Along with that, Pierre’s brief but hardly negligible career as a filmmaker himself began to re-emerge too. Through the efforts of his devoted former assistants, Nicolas Pariser and Benjamin Ilios, a copy of Pierre’s delightful, proto-Rohmerian short film, Les genoux d’Ariane (1960), was uncovered in an archive at the Sorbonne. Improbably enough, One Night Stand made its way on to a bare-bones DVD release in the US. And at Cannes this year, Pierre’s second feature, Cinq et la peau (1982), was screened in a restored print, 36 years after premiering in Un Certain Regard. Given the focus of the Mac-Mahonists on those terse masters of film noir and action cinema, it may come as a surprise for some to discover Pierre’s literary, poetic strain—something closer, in a way, to the films of Claire Denis (another great friend and enthusiasm of Pierre’s), Bertolucci, or even Malick (Cinq is all images and voiceover without a line of direct dialogue). Both features are erotic dramas focused on white foreigners adrift in the Far East (Hong Kong in One Night Stand, the Philippines in Cinq)—and one needn’t look too hard to see Ivan, the protagonist of Cinq (played by Pauline à la plage  star Feodor Atkine) as an avatar of its auteur, from his loose-fitting casual couture to his status as a kind of fixer/go-between for powerful interests, living out of luxury hotels and falling deeply under Manila’s seductive spell. Both movies were also bedeviled by financial problems and poor distribution, but there were plans for more—one, Transit, was developed as a vehicle for Michel Piccoli, who would have played an airline pilot travelling throughout Asia—though none came to pass. When I once asked Pierre why, he answered, simply, “Life.”

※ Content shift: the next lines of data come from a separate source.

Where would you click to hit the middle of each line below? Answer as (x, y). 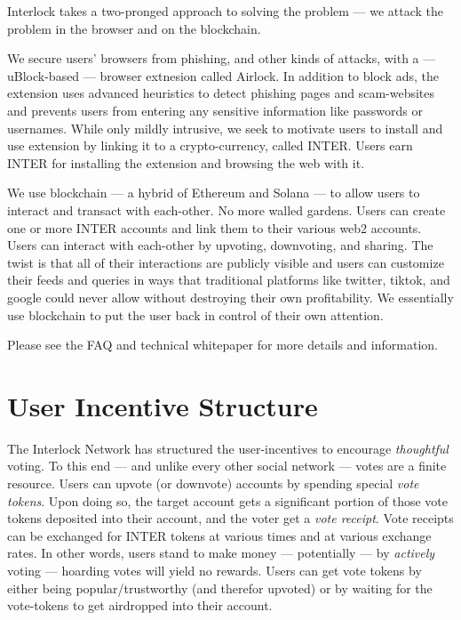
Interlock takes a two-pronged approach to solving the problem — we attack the (226, 11)
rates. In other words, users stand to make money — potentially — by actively (221, 553)
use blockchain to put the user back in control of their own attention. (195, 314)
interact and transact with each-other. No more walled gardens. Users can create (227, 209)
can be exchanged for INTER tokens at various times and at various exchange (219, 535)
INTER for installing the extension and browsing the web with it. (186, 162)
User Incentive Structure (163, 405)
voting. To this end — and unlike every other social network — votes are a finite (227, 466)

“I sort of have the feeling it symbolizes the end of an era when we all thought cinema is the most important thing in the world and our sacred duty is to safeguard its purity from all the dangers lurking in the shadows,” a critic friend wrote to me in the days following Pierre’s death. I understand the sentiment, but I am encouraged to think otherwise—that all of us who were touched so generously by Pierre will keep that spirit, that sense of sacred duty, alive for at least a little while longer. For that, I can only repeat the last words I spoke to Pierre when I visited him at his hospital bedside: merci pour tout.